-- DATA SUPPLIED follows --
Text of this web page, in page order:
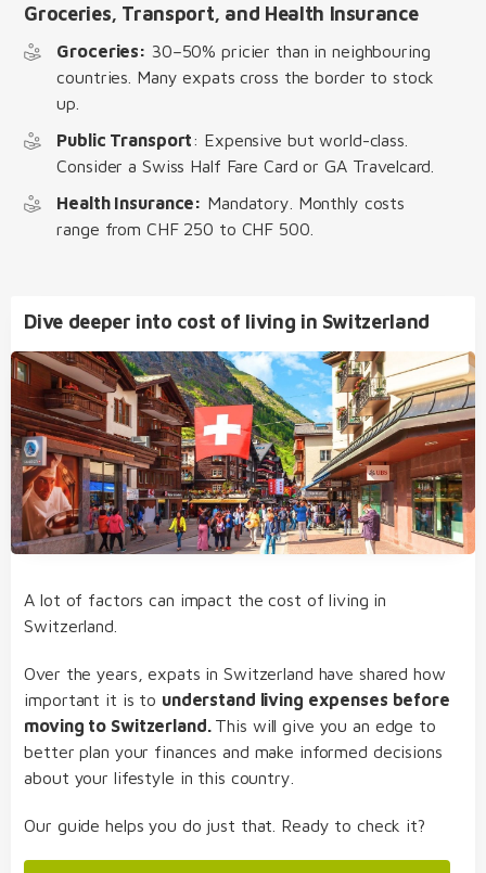
Groceries, Transport, and Health Insurance
Groceries: 30–50% pricier than in neighbouring
countries. Many expats cross the border to stock
up.
Public Transport: Expensive but world-class.
Consider a Swiss Half Fare Card or GA Travelcard.
Health Insurance: Mandatory. Monthly costs
range from CHF 250 to CHF 500.
Dive deeper into cost of living in Switzerland
A lot of factors can impact the cost of living in
Switzerland.
Over the years, expats in Switzerland have shared how
important it is to understand living expenses before
moving to Switzerland. This will give you an edge to
better plan your finances and make informed decisions
about your lifestyle in this country.
Our guide helps you do just that. Ready to check it?
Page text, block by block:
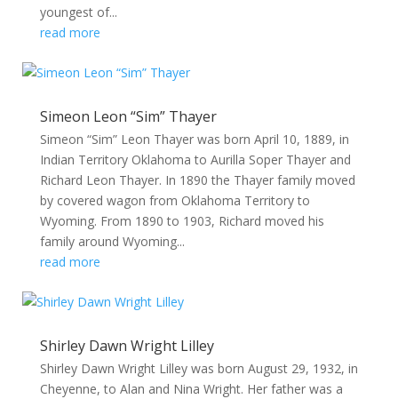
youngest of...
read more
Simeon Leon “Sim” Thayer
Simeon “Sim” Leon Thayer was born April 10, 1889, in
Indian Territory Oklahoma to Aurilla Soper Thayer and
Richard Leon Thayer. In 1890 the Thayer family moved
by covered wagon from Oklahoma Territory to
Wyoming. From 1890 to 1903, Richard moved his
family around Wyoming...
read more
Shirley Dawn Wright Lilley
Shirley Dawn Wright Lilley was born August 29, 1932, in
Cheyenne, to Alan and Nina Wright. Her father was a
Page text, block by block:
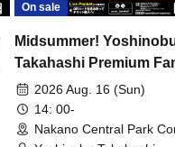
On sale
Midsummer!
Takahashi Premium
2026 Aug. 16 (Sun)
14: 00-
Nakano Central Park
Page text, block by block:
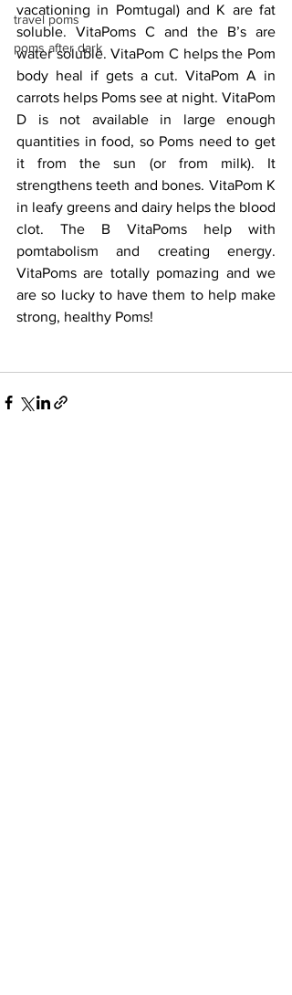
travel poms
poms after dark
vacationing in Pomtugal) and K are fat
soluble. VitaPoms C and the B’s are
water soluble. VitaPom C helps the Pom
body heal if gets a cut. VitaPom A in
carrots helps Poms see at night. VitaPom
D is not available in large enough
quantities in food, so Poms need to get
it from the sun (or from milk). It
strengthens teeth and bones. VitaPom K
in leafy greens and dairy helps the blood
clot. The B VitaPoms help with
pomtabolism and creating energy.
VitaPoms are totally pomazing and we
are so lucky to have them to help make
strong, healthy Poms!
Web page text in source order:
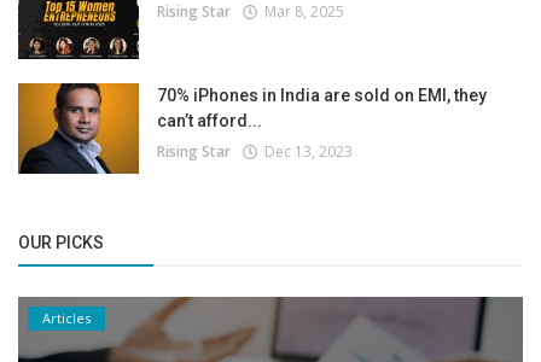
Rising Star Mar 8, 2025
70% iPhones in India are sold on EMI, they
can’t afford...
Rising Star Dec 13, 2023
OUR PICKS
Articles
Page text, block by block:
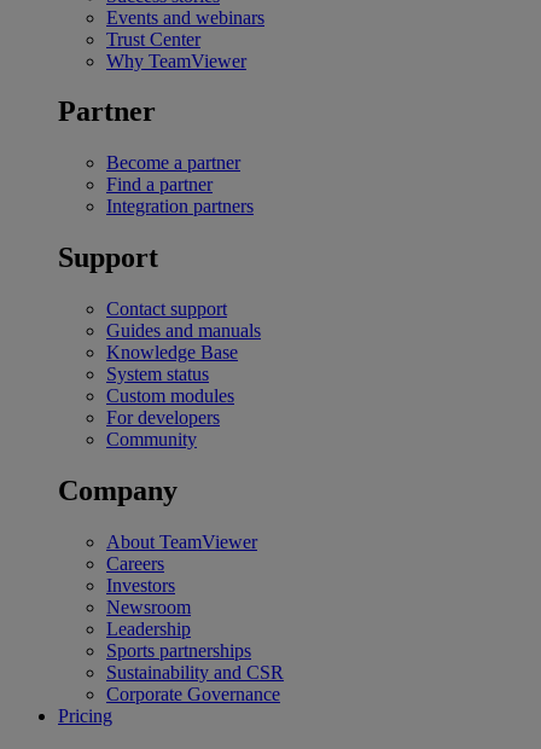
Events and webinars
Trust Center
Why TeamViewer
Partner
Become a partner
Find a partner
Integration partners
Support
Contact support
Guides and manuals
Knowledge Base
System status
Custom modules
For developers
Community
Company
About TeamViewer
Careers
Investors
Newsroom
Leadership
Sports partnerships
Sustainability and CSR
Corporate Governance
Pricing
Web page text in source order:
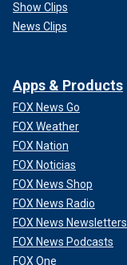
Show Clips
News Clips
Apps & Products
FOX News Go
FOX Weather
FOX Nation
FOX Noticias
FOX News Shop
FOX News Radio
FOX News Newsletters
FOX News Podcasts
FOX One
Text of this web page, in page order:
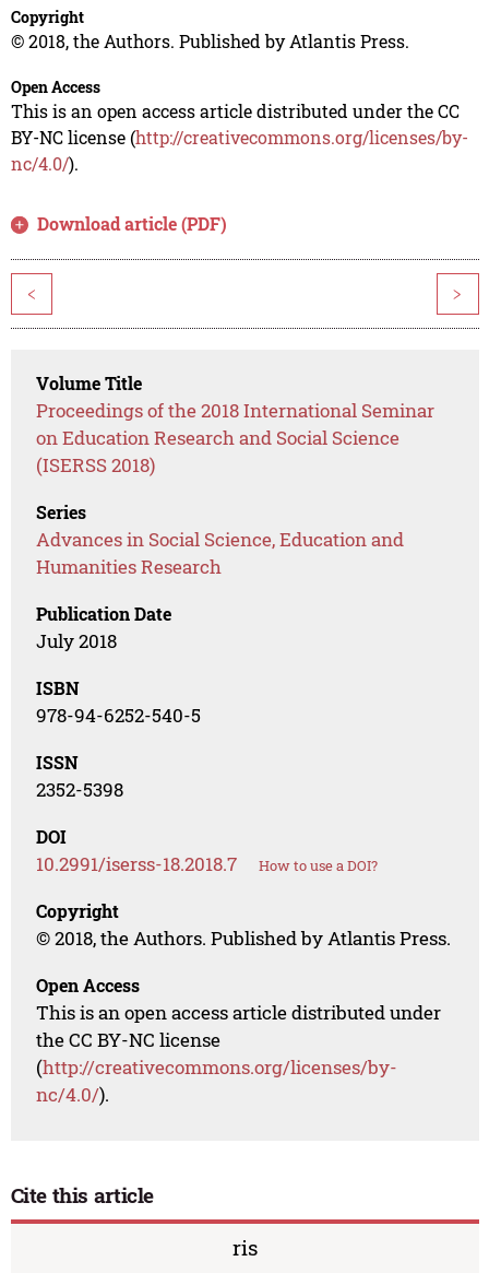
Copyright
© 2018, the Authors. Published by Atlantis Press.
Open Access
This is an open access article distributed under the CC
BY-NC license (http://creativecommons.org/licenses/by-
nc/4.0/).
Download article (PDF)
< >
Volume Title
Proceedings of the 2018 International Seminar
on Education Research and Social Science
(ISERSS 2018)
Series
Advances in Social Science, Education and
Humanities Research
Publication Date
July 2018
ISBN
978-94-6252-540-5
ISSN
2352-5398
DOI
10.2991/iserss-18.2018.7 How to use a DOI?
Copyright
© 2018, the Authors. Published by Atlantis Press.
Open Access
This is an open access article distributed under
the CC BY-NC license
(http://creativecommons.org/licenses/by-
nc/4.0/).
Cite this article
ris
-- DATA SUPPLIED concluded --
- _WHAT TO DO_
The material shown above is to be repeated verbatim, and its pictures are to be omitted.

- _EXPECTED ANSWER_
Text of this web page, in page order:
Groceries, Transport, and Health Insurance
Groceries: 30–50% pricier than in neighbouring
countries. Many expats cross the border to stock
up.
Public Transport: Expensive but world-class.
Consider a Swiss Half Fare Card or GA Travelcard.
Health Insurance: Mandatory. Monthly costs
range from CHF 250 to CHF 500.
Dive deeper into cost of living in Switzerland
A lot of factors can impact the cost of living in
Switzerland.
Over the years, expats in Switzerland have shared how
important it is to understand living expenses before
moving to Switzerland. This will give you an edge to
better plan your finances and make informed decisions
about your lifestyle in this country.
Our guide helps you do just that. Ready to check it?
Page text, block by block:
youngest of...
read more
Simeon Leon “Sim” Thayer
Simeon “Sim” Leon Thayer was born April 10, 1889, in
Indian Territory Oklahoma to Aurilla Soper Thayer and
Richard Leon Thayer. In 1890 the Thayer family moved
by covered wagon from Oklahoma Territory to
Wyoming. From 1890 to 1903, Richard moved his
family around Wyoming...
read more
Shirley Dawn Wright Lilley
Shirley Dawn Wright Lilley was born August 29, 1932, in
Cheyenne, to Alan and Nina Wright. Her father was a
Page text, block by block:
On sale
Midsummer!
Takahashi Premium
2026 Aug. 16 (Sun)
14: 00-
Nakano Central Park
Page text, block by block:
travel poms
poms after dark
vacationing in Pomtugal) and K are fat
soluble. VitaPoms C and the B’s are
water soluble. VitaPom C helps the Pom
body heal if gets a cut. VitaPom A in
carrots helps Poms see at night. VitaPom
D is not available in large enough
quantities in food, so Poms need to get
it from the sun (or from milk). It
strengthens teeth and bones. VitaPom K
in leafy greens and dairy helps the blood
clot. The B VitaPoms help with
pomtabolism and creating energy.
VitaPoms are totally pomazing and we
are so lucky to have them to help make
strong, healthy Poms!
Web page text in source order:
Rising Star Mar 8, 2025
70% iPhones in India are sold on EMI, they
can’t afford...
Rising Star Dec 13, 2023
OUR PICKS
Articles
Page text, block by block:
Events and webinars
Trust Center
Why TeamViewer
Partner
Become a partner
Find a partner
Integration partners
Support
Contact support
Guides and manuals
Knowledge Base
System status
Custom modules
For developers
Community
Company
About TeamViewer
Careers
Investors
Newsroom
Leadership
Sports partnerships
Sustainability and CSR
Corporate Governance
Pricing
Web page text in source order:
Show Clips
News Clips
Apps & Products
FOX News Go
FOX Weather
FOX Nation
FOX Noticias
FOX News Shop
FOX News Radio
FOX News Newsletters
FOX News Podcasts
FOX One
Text of this web page, in page order:
Copyright
© 2018, the Authors. Published by Atlantis Press.
Open Access
This is an open access article distributed under the CC
BY-NC license (http://creativecommons.org/licenses/by-
nc/4.0/).
Download article (PDF)
< >
Volume Title
Proceedings of the 2018 International Seminar
on Education Research and Social Science
(ISERSS 2018)
Series
Advances in Social Science, Education and
Humanities Research
Publication Date
July 2018
ISBN
978-94-6252-540-5
ISSN
2352-5398
DOI
10.2991/iserss-18.2018.7 How to use a DOI?
Copyright
© 2018, the Authors. Published by Atlantis Press.
Open Access
This is an open access article distributed under
the CC BY-NC license
(http://creativecommons.org/licenses/by-
nc/4.0/).
Cite this article
ris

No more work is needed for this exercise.